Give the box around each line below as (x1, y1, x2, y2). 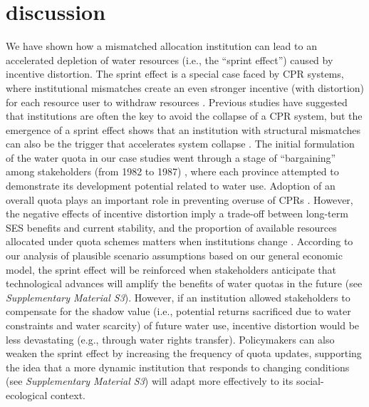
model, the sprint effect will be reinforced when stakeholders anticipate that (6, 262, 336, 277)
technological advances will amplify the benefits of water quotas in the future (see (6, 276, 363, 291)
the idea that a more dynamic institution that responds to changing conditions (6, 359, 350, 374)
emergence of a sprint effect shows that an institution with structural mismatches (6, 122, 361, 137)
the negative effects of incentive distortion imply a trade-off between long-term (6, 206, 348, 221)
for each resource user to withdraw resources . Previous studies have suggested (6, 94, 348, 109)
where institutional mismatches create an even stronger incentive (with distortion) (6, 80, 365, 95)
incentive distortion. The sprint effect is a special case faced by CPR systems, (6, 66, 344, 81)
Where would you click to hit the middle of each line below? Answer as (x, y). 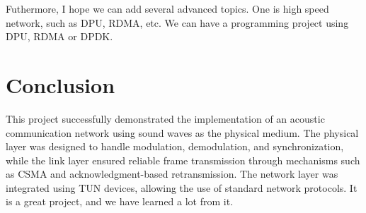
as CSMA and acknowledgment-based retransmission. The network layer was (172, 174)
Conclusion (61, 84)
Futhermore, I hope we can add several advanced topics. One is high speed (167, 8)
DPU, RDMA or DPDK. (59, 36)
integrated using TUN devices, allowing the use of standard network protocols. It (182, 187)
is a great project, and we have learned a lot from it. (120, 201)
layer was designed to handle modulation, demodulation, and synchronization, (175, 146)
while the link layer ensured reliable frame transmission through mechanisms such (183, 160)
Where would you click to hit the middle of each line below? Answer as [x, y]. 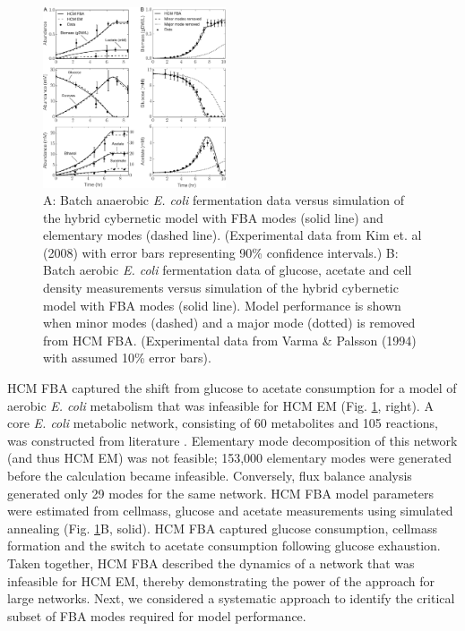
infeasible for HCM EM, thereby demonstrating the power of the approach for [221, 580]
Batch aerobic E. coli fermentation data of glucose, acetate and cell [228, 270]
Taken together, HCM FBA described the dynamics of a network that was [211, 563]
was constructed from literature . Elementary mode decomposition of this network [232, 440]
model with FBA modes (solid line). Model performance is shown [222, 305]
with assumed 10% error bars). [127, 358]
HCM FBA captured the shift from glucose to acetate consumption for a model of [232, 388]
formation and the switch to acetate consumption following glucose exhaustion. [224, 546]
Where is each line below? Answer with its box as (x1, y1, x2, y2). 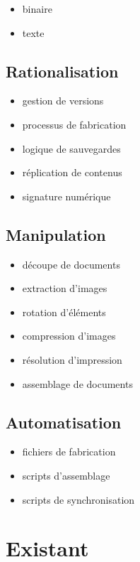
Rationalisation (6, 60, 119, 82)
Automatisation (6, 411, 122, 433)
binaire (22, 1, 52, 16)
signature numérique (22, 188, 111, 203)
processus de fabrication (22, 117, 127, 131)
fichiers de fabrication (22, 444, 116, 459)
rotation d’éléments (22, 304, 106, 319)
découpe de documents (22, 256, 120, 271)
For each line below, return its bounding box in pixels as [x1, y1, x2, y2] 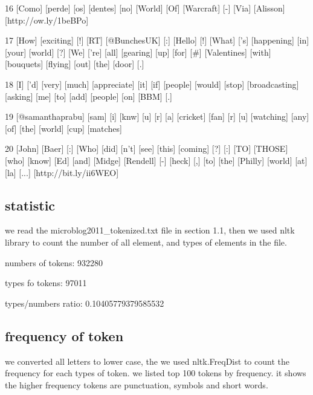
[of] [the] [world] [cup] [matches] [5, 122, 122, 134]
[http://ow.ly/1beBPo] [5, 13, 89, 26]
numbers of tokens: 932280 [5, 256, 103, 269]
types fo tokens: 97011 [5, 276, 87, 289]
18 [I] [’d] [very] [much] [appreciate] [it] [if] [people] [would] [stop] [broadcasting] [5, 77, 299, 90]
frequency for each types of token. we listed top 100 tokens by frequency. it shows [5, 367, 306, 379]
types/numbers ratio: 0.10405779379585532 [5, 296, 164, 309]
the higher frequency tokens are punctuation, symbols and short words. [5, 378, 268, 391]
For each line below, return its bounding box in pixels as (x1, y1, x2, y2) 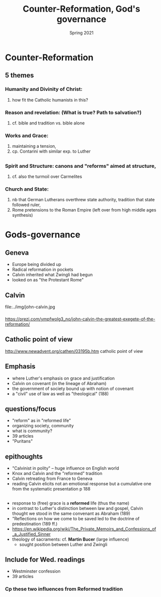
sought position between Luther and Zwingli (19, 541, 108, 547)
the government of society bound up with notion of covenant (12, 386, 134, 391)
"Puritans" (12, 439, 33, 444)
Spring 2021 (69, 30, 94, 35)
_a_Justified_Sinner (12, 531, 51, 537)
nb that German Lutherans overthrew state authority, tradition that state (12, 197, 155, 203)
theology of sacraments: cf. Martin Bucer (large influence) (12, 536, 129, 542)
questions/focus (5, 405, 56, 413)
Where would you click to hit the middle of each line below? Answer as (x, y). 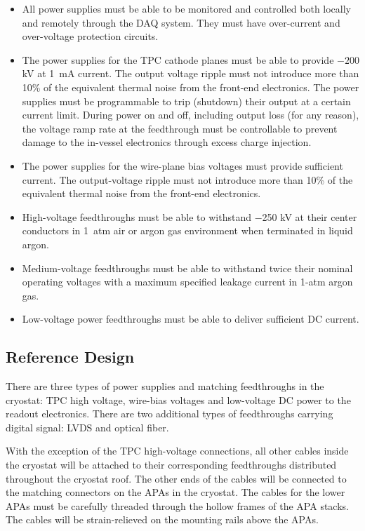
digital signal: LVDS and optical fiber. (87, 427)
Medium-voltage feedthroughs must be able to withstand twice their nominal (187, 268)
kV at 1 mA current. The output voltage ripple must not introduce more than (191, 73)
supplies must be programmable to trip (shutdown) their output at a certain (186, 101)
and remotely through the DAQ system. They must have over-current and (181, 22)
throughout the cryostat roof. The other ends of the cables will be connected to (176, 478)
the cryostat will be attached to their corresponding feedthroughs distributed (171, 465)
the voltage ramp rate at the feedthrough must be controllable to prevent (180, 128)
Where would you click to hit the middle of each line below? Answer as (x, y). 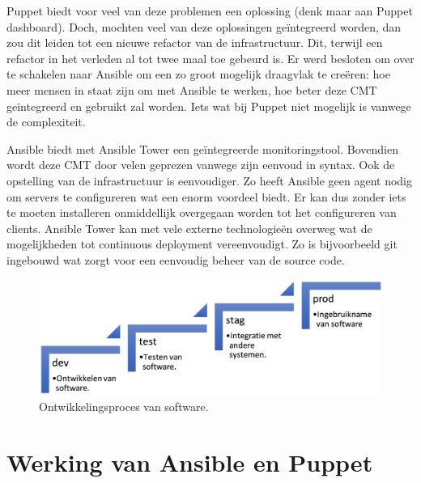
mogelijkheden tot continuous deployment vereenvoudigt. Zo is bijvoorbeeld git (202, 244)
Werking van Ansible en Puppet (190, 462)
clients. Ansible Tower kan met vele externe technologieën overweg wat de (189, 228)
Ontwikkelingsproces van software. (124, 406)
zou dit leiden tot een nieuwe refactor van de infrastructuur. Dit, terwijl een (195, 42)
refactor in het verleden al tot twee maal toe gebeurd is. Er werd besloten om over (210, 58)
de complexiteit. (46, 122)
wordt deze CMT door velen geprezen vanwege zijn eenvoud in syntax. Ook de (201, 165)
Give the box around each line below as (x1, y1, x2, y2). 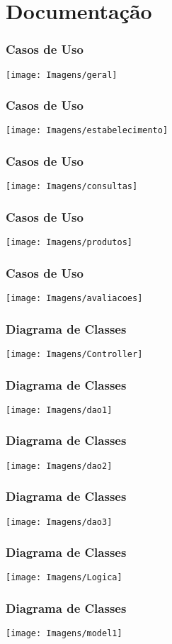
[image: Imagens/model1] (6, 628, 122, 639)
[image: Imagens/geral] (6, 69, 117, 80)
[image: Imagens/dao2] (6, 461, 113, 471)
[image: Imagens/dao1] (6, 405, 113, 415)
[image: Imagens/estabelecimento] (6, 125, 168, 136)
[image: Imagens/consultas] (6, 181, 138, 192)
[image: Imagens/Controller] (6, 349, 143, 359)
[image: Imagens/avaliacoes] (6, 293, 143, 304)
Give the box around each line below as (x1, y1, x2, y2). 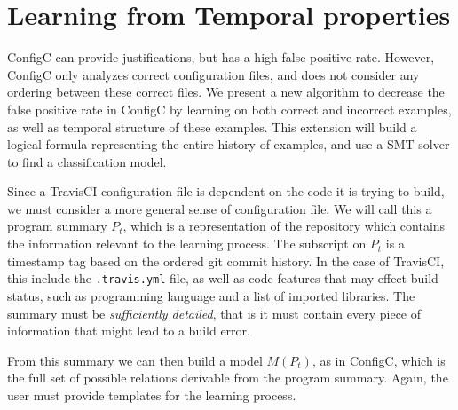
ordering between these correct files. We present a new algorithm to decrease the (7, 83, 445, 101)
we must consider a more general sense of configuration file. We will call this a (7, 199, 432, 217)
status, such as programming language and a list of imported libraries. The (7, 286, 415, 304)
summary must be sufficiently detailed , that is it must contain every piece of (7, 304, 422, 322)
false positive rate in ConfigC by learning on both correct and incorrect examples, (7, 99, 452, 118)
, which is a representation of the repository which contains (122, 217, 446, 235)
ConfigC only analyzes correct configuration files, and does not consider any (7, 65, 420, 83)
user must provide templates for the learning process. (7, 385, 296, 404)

***

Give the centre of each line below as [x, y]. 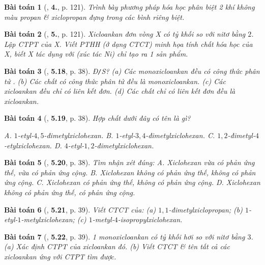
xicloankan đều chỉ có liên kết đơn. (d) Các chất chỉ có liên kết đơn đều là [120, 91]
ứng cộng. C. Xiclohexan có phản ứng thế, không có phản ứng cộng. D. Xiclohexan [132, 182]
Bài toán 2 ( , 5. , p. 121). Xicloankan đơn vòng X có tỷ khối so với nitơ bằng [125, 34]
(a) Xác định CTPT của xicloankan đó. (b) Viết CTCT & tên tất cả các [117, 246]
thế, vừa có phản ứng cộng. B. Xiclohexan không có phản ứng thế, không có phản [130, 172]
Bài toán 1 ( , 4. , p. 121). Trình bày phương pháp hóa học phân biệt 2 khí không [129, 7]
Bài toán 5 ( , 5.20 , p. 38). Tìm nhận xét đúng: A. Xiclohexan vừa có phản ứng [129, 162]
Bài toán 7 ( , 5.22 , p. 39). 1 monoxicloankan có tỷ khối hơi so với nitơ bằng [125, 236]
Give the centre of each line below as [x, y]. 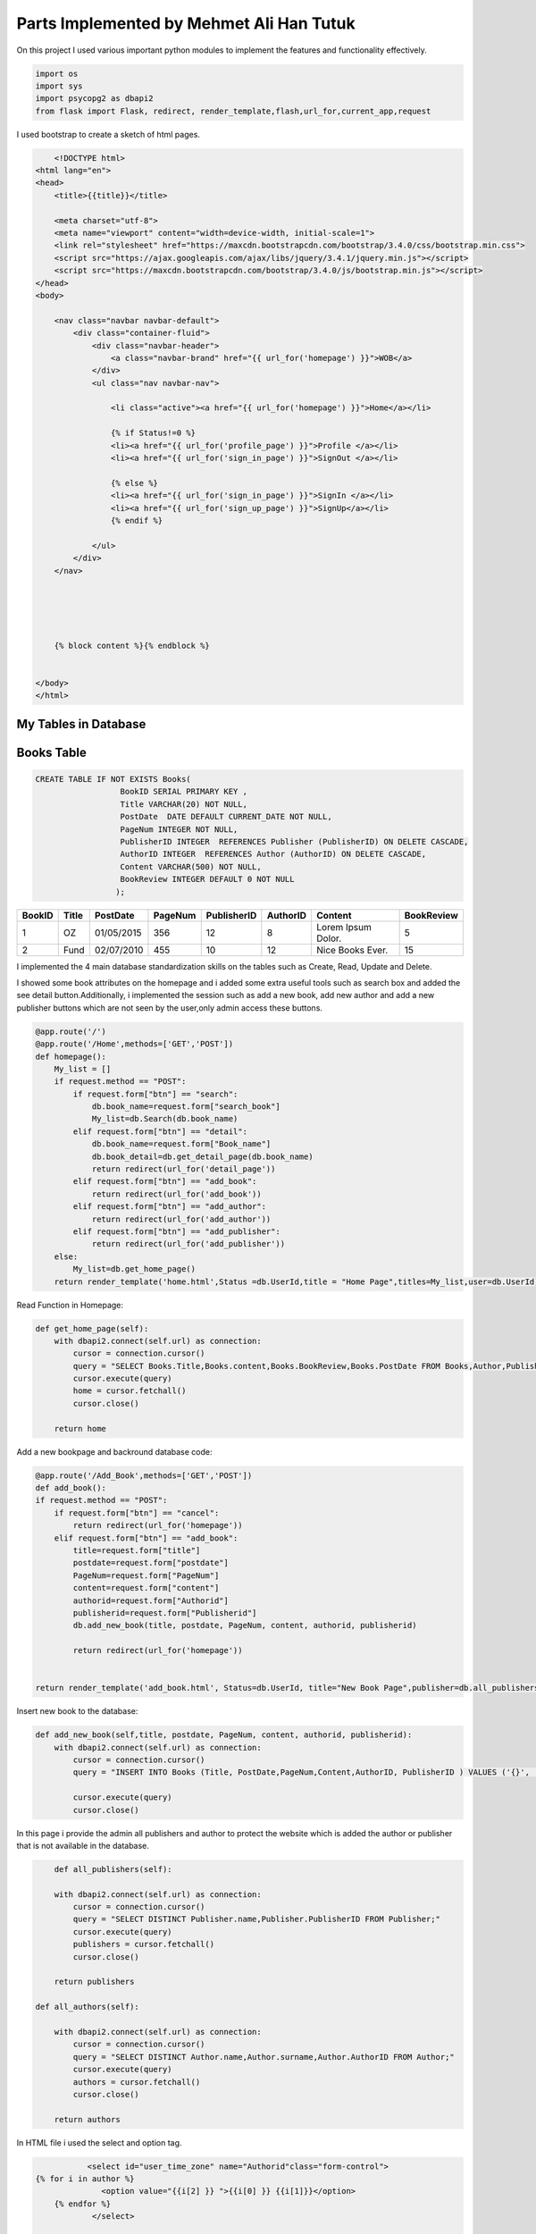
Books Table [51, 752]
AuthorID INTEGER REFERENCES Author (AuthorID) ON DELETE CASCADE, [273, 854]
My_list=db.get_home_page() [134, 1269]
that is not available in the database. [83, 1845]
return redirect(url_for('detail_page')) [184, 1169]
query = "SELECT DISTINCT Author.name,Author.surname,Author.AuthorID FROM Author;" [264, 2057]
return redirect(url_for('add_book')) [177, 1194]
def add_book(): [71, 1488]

***

**Exercise objective:**
Above are the records. Copy word for word only their lines from the one holding "wordt deze CMT" through the one holding "[image: Imagens/dao1] (6, 405, 113, 415)", both included, and skip the images.

**Response:**
wordt deze CMT door velen geprezen vanwege zijn eenvoud in syntax. Ook de (201, 165)
Give the box around each line below as (x1, y1, x2, y2). 
[image: Imagens/model1] (6, 628, 122, 639)
[image: Imagens/geral] (6, 69, 117, 80)
[image: Imagens/dao2] (6, 461, 113, 471)
[image: Imagens/dao1] (6, 405, 113, 415)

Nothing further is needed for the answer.